*** Records for the exercise Section Begins ***

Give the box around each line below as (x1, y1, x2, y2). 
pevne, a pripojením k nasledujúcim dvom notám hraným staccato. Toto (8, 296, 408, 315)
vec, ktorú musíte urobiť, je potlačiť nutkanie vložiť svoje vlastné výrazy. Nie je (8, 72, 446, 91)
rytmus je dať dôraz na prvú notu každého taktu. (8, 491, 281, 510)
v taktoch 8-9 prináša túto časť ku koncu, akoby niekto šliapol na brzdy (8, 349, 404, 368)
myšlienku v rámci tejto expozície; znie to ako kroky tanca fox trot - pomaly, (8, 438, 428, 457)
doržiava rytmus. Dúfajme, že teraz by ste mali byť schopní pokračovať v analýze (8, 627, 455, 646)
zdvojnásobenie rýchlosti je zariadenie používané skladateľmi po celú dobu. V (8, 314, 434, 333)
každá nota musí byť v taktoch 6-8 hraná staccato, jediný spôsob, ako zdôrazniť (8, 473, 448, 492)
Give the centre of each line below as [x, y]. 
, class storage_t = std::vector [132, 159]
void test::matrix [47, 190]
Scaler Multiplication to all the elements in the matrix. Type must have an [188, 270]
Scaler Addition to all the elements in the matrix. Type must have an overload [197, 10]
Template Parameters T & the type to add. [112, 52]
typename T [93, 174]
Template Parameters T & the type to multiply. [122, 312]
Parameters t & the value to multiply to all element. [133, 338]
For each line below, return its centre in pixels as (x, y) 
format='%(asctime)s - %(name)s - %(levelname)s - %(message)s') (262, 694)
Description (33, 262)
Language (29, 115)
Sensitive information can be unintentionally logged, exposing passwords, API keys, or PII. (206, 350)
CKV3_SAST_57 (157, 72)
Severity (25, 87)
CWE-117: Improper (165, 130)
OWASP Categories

*** Records for the exercise Section Ends ***

### Exercise aim
Everything from the line with "Template Parameters T & the type to multiply." through the final line of the entries above must be duplicated exactly; both ends belong, and no other line does.

### Expected output
Template Parameters T & the type to multiply. [122, 312]
Parameters t & the value to multiply to all element. [133, 338]
For each line below, return its centre in pixels as (x, y) 
format='%(asctime)s - %(name)s - %(levelname)s - %(message)s') (262, 694)
Description (33, 262)
Language (29, 115)
Sensitive information can be unintentionally logged, exposing passwords, API keys, or PII. (206, 350)
CKV3_SAST_57 (157, 72)
Severity (25, 87)
CWE-117: Improper (165, 130)
OWASP Categories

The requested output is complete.